Your reply should consist of the entries, copied exactly and stripped of images.

<<<<

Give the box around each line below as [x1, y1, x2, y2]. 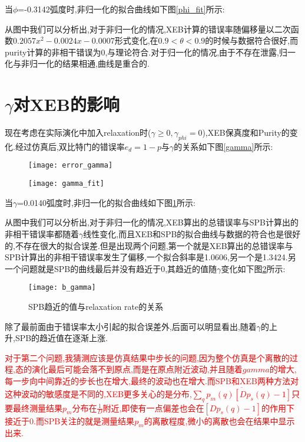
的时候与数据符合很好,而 [205, 34, 299, 47]
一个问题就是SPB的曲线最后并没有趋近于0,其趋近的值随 [5, 262, 217, 274]
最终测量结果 [12, 401, 62, 414]
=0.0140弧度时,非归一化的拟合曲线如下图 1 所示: [17, 196, 195, 208]
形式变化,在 [114, 34, 158, 47]
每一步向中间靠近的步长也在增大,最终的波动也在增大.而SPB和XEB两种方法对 [5, 374, 299, 387]
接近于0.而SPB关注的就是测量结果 [5, 414, 135, 427]
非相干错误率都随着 [5, 227, 79, 240]
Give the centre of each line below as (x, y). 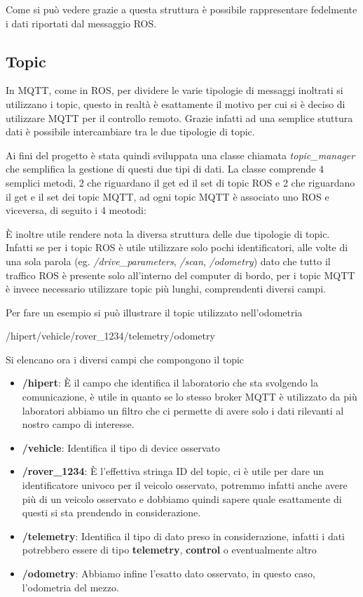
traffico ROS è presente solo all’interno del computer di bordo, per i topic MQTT (180, 275)
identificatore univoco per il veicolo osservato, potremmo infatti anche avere (185, 485)
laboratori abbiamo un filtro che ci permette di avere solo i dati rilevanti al (183, 410)
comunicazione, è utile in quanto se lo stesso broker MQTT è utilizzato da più (190, 397)
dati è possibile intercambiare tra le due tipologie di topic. (130, 132)
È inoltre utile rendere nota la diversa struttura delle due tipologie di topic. (168, 233)
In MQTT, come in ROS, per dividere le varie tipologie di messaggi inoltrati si (174, 90)
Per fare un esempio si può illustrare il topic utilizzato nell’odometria (154, 312)
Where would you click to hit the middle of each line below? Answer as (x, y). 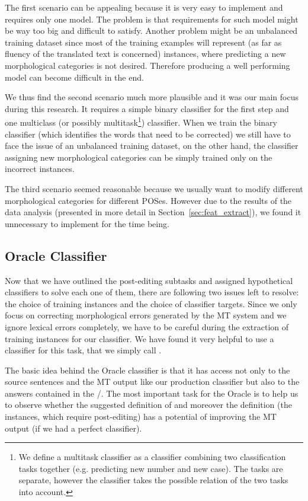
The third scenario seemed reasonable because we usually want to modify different (154, 188)
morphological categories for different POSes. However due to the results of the (148, 200)
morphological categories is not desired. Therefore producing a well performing (147, 65)
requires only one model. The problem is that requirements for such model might (152, 19)
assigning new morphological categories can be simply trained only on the (139, 157)
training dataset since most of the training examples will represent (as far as (143, 42)
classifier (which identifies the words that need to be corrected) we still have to (148, 134)
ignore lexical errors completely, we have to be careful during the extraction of (147, 326)
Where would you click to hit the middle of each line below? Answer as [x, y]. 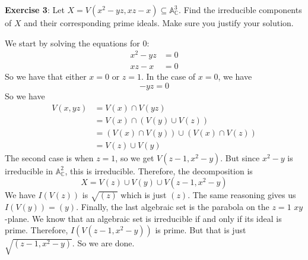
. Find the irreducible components [240, 10]
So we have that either [46, 76]
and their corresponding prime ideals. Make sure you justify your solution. [159, 23]
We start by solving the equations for [72, 43]
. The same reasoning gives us [242, 195]
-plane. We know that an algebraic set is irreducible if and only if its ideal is [143, 218]
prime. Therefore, [36, 230]
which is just [144, 195]
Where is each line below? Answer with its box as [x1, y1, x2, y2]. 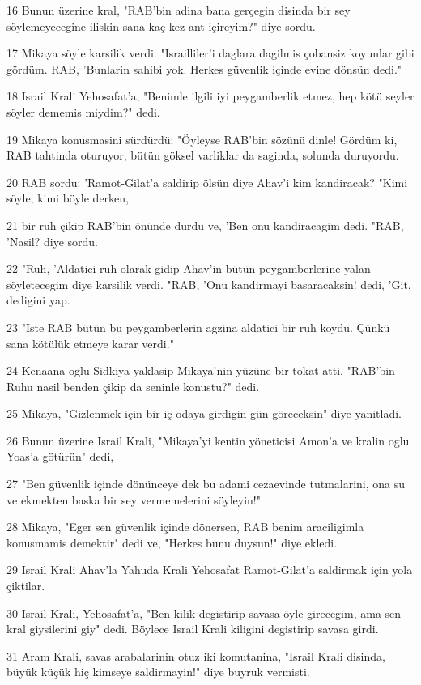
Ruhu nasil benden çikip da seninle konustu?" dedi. [6, 377, 260, 394]
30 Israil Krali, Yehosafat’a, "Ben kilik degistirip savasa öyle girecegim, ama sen [6, 604, 402, 621]
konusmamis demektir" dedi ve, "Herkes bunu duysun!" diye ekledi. [6, 534, 338, 551]
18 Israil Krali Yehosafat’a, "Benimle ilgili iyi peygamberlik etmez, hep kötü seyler [6, 87, 415, 104]
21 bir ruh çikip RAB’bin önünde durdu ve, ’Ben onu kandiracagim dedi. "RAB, [6, 216, 404, 233]
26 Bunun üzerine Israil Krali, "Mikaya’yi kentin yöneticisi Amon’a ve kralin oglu [6, 432, 410, 449]
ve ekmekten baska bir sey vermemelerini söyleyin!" [6, 491, 261, 508]
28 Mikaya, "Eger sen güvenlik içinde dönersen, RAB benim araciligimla [6, 518, 364, 535]
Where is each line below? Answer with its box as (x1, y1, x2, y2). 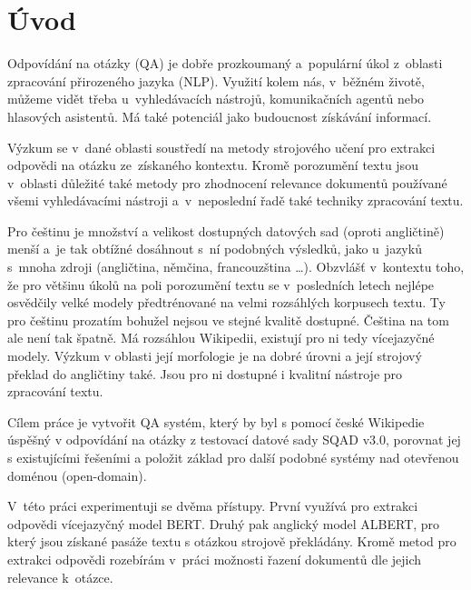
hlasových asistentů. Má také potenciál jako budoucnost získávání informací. (7, 106, 432, 125)
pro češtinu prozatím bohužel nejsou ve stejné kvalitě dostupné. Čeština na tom (7, 310, 449, 329)
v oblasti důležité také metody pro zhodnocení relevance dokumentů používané (7, 173, 447, 192)
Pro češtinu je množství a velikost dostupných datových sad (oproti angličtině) (7, 221, 445, 240)
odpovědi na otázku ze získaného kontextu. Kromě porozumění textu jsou (7, 155, 418, 175)
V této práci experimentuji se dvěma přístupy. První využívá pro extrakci (7, 496, 418, 515)
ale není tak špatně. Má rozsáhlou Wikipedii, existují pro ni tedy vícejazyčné (7, 328, 435, 347)
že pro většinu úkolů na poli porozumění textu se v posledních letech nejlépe (7, 275, 435, 294)
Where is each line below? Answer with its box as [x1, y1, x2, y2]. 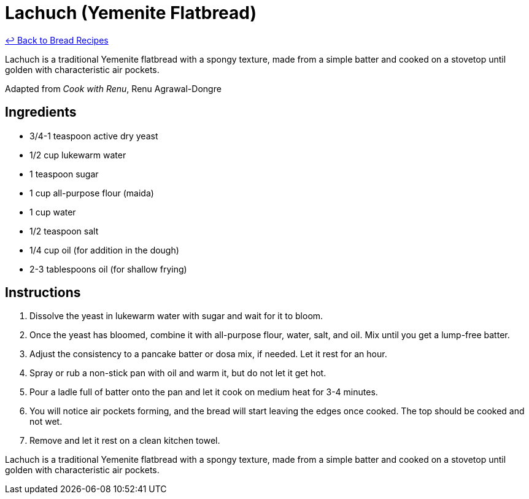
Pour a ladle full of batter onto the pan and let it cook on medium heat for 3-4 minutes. [29, 387, 378, 398]
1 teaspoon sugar [29, 168, 99, 179]
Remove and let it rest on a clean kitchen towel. [29, 435, 220, 446]
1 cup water [29, 206, 76, 217]
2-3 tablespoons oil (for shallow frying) [29, 263, 187, 274]
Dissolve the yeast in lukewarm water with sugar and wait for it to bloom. [29, 311, 323, 322]
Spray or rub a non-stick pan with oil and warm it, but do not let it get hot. [29, 368, 326, 379]
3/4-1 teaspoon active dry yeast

>>>>

> [THE COMPLETED TASK]:
Give the box around each line below as [x1, y1, x2, y2]. 
的时候与数据符合很好,而 [205, 34, 299, 47]
一个问题就是SPB的曲线最后并没有趋近于0,其趋近的值随 [5, 262, 217, 274]
最终测量结果 [12, 401, 62, 414]
=0.0140弧度时,非归一化的拟合曲线如下图 1 所示: [17, 196, 195, 208]
形式变化,在 [114, 34, 158, 47]
每一步向中间靠近的步长也在增大,最终的波动也在增大.而SPB和XEB两种方法对 [5, 374, 299, 387]
接近于0.而SPB关注的就是测量结果 [5, 414, 135, 427]
非相干错误率都随着 [5, 227, 79, 240]
Give the centre of each line below as (x, y). 
traffico ROS è presente solo all’interno del computer di bordo, per i topic MQTT (180, 275)
identificatore univoco per il veicolo osservato, potremmo infatti anche avere (185, 485)
laboratori abbiamo un filtro che ci permette di avere solo i dati rilevanti al (183, 410)
comunicazione, è utile in quanto se lo stesso broker MQTT è utilizzato da più (190, 397)
dati è possibile intercambiare tra le due tipologie di topic. (130, 132)
È inoltre utile rendere nota la diversa struttura delle due tipologie di topic. (168, 233)
In MQTT, come in ROS, per dividere le varie tipologie di messaggi inoltrati si (174, 90)
Per fare un esempio si può illustrare il topic utilizzato nell’odometria (154, 312)
Where would you click to hit the middle of each line below? Answer as (x, y). 
The third scenario seemed reasonable because we usually want to modify different (154, 188)
morphological categories for different POSes. However due to the results of the (148, 200)
morphological categories is not desired. Therefore producing a well performing (147, 65)
requires only one model. The problem is that requirements for such model might (152, 19)
assigning new morphological categories can be simply trained only on the (139, 157)
training dataset since most of the training examples will represent (as far as (143, 42)
classifier (which identifies the words that need to be corrected) we still have to (148, 134)
ignore lexical errors completely, we have to be careful during the extraction of (147, 326)
Where would you click to hit the middle of each line below? Answer as [x, y]. 
. Find the irreducible components [240, 10]
So we have that either [46, 76]
and their corresponding prime ideals. Make sure you justify your solution. [159, 23]
We start by solving the equations for [72, 43]
. The same reasoning gives us [242, 195]
-plane. We know that an algebraic set is irreducible if and only if its ideal is [143, 218]
prime. Therefore, [36, 230]
which is just [144, 195]
Where is each line below? Answer with its box as [x1, y1, x2, y2]. 
Ruhu nasil benden çikip da seninle konustu?" dedi. [6, 377, 260, 394]
30 Israil Krali, Yehosafat’a, "Ben kilik degistirip savasa öyle girecegim, ama sen [6, 604, 402, 621]
konusmamis demektir" dedi ve, "Herkes bunu duysun!" diye ekledi. [6, 534, 338, 551]
18 Israil Krali Yehosafat’a, "Benimle ilgili iyi peygamberlik etmez, hep kötü seyler [6, 87, 415, 104]
21 bir ruh çikip RAB’bin önünde durdu ve, ’Ben onu kandiracagim dedi. "RAB, [6, 216, 404, 233]
26 Bunun üzerine Israil Krali, "Mikaya’yi kentin yöneticisi Amon’a ve kralin oglu [6, 432, 410, 449]
ve ekmekten baska bir sey vermemelerini söyleyin!" [6, 491, 261, 508]
28 Mikaya, "Eger sen güvenlik içinde dönersen, RAB benim araciligimla [6, 518, 364, 535]
Where is each line below? Answer with its box as (x1, y1, x2, y2). 
hlasových asistentů. Má také potenciál jako budoucnost získávání informací. (7, 106, 432, 125)
pro češtinu prozatím bohužel nejsou ve stejné kvalitě dostupné. Čeština na tom (7, 310, 449, 329)
v oblasti důležité také metody pro zhodnocení relevance dokumentů používané (7, 173, 447, 192)
Pro češtinu je množství a velikost dostupných datových sad (oproti angličtině) (7, 221, 445, 240)
odpovědi na otázku ze získaného kontextu. Kromě porozumění textu jsou (7, 155, 418, 175)
V této práci experimentuji se dvěma přístupy. První využívá pro extrakci (7, 496, 418, 515)
ale není tak špatně. Má rozsáhlou Wikipedii, existují pro ni tedy vícejazyčné (7, 328, 435, 347)
že pro většinu úkolů na poli porozumění textu se v posledních letech nejlépe (7, 275, 435, 294)
Where is each line below? Answer with its box as [x1, y1, x2, y2]. 
Pour a ladle full of batter onto the pan and let it cook on medium heat for 3-4 minutes. [29, 387, 378, 398]
1 teaspoon sugar [29, 168, 99, 179]
Remove and let it rest on a clean kitchen towel. [29, 435, 220, 446]
1 cup water [29, 206, 76, 217]
2-3 tablespoons oil (for shallow frying) [29, 263, 187, 274]
Dissolve the yeast in lukewarm water with sugar and wait for it to bloom. [29, 311, 323, 322]
Spray or rub a non-stick pan with oil and warm it, but do not let it get hot. [29, 368, 326, 379]
3/4-1 teaspoon active dry yeast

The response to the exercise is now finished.